Data records:
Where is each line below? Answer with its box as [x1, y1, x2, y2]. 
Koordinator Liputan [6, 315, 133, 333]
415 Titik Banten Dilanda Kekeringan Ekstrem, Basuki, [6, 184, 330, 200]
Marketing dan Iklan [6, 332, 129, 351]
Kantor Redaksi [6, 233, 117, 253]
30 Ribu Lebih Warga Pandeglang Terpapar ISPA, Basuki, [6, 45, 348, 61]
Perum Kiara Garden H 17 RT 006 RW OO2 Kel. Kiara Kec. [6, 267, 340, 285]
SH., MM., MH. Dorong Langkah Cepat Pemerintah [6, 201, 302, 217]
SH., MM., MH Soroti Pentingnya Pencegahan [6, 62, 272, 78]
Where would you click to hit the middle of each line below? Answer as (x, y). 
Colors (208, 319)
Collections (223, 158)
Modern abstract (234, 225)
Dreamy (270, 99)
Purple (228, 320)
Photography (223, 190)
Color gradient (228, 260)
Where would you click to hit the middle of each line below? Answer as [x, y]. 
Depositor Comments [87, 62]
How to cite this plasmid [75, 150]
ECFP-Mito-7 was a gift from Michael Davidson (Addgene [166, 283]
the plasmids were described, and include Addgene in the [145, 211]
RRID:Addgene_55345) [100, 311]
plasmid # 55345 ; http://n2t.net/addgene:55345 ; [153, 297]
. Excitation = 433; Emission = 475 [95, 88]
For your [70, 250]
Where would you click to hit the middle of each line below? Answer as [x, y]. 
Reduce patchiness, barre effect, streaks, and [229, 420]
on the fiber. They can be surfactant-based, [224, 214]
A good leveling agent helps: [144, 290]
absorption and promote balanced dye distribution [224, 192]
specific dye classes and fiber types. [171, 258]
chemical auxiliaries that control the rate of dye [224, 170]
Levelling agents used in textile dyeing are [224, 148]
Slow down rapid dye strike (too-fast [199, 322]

#### [Task to complete]
From the data above, copy out every line with the string "Basuki" in it.

#### [Problem solution]
415 Titik Banten Dilanda Kekeringan Ekstrem, Basuki, [6, 184, 330, 200]
30 Ribu Lebih Warga Pandeglang Terpapar ISPA, Basuki, [6, 45, 348, 61]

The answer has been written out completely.